Tuesday, September 9, 2008

Technology Hates Me

I had plans, BIG plans for the time I'd be spending with my mom while she was healing from her spine surgery. All of my plans revolved around my fancy new cell phone.

My old phone was an embarrassment. It was scuffed up, had a screen that cut off words and a keyboard that made it impossible to text two words in under an hour. It was time to retire my 3 year old bottom-of-the-line phone. I thought upgrading to a phone with a full QWERTY keyboard, wifi, GPS, daily planner, camera, video and document storing capabilities would simplify my life.

While mom was healing, I'd planned to update family and friends on her condition with texts and e-mails. I'd begin writing a book, organizing my schedule and documenting mom's recovery and vitals because I had the newest, flyest phone. It all turned out to be a bunch of BULLLLLLLL because technology hates me.

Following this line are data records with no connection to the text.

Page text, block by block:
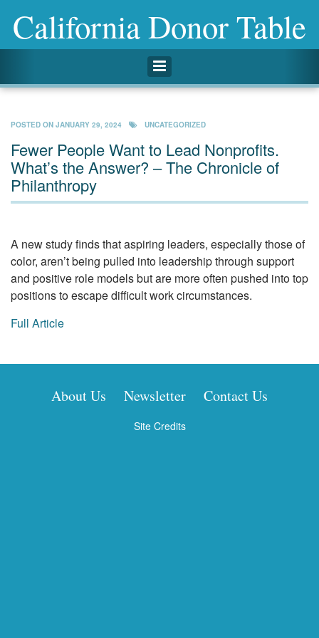
Toggle navigation
California Donor Table
POSTED ON JANUARY 29, 2024 UNCATEGORIZED
Fewer People Want to Lead Nonprofits.
What’s the Answer? – The Chronicle of
Philanthropy
A new study finds that aspiring leaders, especially those of
color, aren’t being pulled into leadership through support
and positive role models but are more often pushed into top
positions to escape difficult work circumstances.
Full Article
About Us Newsletter Contact Us
Site Credits
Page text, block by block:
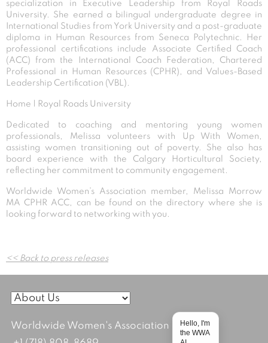
specialization in Executive Leadership from Royal Roads
University. She earned a bilingual undergraduate degree in
International Studies from York University and a post-graduate
diploma in Human Resources from Seneca Polytechnic. Her
professional certifications include Associate Certified Coach
(ACC) from the International Coach Federation, Chartered
Professional in Human Resources (CPHR), and Values-Based
Leadership Certification (VBL).
Home | Royal Roads University
Dedicated to coaching and mentoring young women
professionals, Melissa volunteers with Up With Women,
assisting women transitioning out of poverty. She also has
board experience with the Calgary Horticultural Society,
reflecting her commitment to community engagement.
Worldwide Women’s Association member, Melissa Morrow
MA CPHR ACC, can be found on the directory where she is
looking forward to networking with you.
Post
navigation
<< Back to press releases
Worldwide Women's Association
Hello, I'm
the WWA
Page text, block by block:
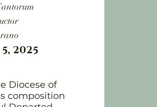
2025
Diocese of
composition

I never had a minute of trouble out of my clunky old phone. This new one is about to drive me to drink. Less than one week after inputting my schedule through June of next year, my new phone died. It wouldn't let me make calls. No warning. I didn't drop it. It didn't get wet. It just decided to try to ruin my life. It died while I was out of town! I couldn't call for directions to a friend's new home. I couldn't make a call at all. I went to the local tech store, practically in tears. I spent 3 hours there. The final hour was spent copying down all of my phone numbers and important dates because the store needed to give me a new phone and couldn't transfer my data!

Later that night, my brand new phone (the second one) died in my hotel room. When I got back home I went straight from the airport to the tech store. I received phone number three. Phone three died the second day mom was in the hospital. Back at the tech store for the fifth time in three weeks, I demanded a different model phone. While fiddling with the "different model" a customer came in with the same model I was considering. His phone had frozen up and the touch screen went blank. Can these hi-tech, do-it-all phones really be trusted?

Every other day I have to take the battery out of my fancy phone, say nasty words to it and then put it back. I found out that my phone has a glitch that requires this face-to-battery verbal assault to get it to work again. Maybe all I need to do is take the battery out and put it back in, but the verbal abuse part makes me feel better. My relationship with this phone is very unhealthy. If I can't count on my phone to work properly, the only thing that's holding us together is our two year contract. I see a divorce in our future.

The store has promised to exchange my phone with an even newer model coming out in a few weeks. I'm sure that phone will hate me too... or maybe I've just got phone baggage now.

Wednesday, September 3, 2008

Feels Like College

I'm surviving on pop tarts and Mt. Dew, my roommate gets all the attention from the hot guys here and she keeps passing out because of all the drugs. It feels a little like college, but this time around my roommate is my mom and we're hanging out in a hospital so there's no need to put a towel under the door when my roomie uses drugs.

My mother, Wheezy, had spine surgery yesterday. After eight hours of waiting she emerged groggy and loopy. After she woke up her first words were, "Obama, Obama." I stayed the night and woke up every few hours to watch her get turned over and tested for various vital signs. I had planned to do some reading, but like college there are too many distractions here at the hospital. Friends have dropped by the visit (a few have offered to smuggle in some wine). Aunts and uncles have called to make sure we're okay while we're away from home. I was mooned earlier today by a guy in the hall. If I spot somebody with a keg, I'll know this really is college after all.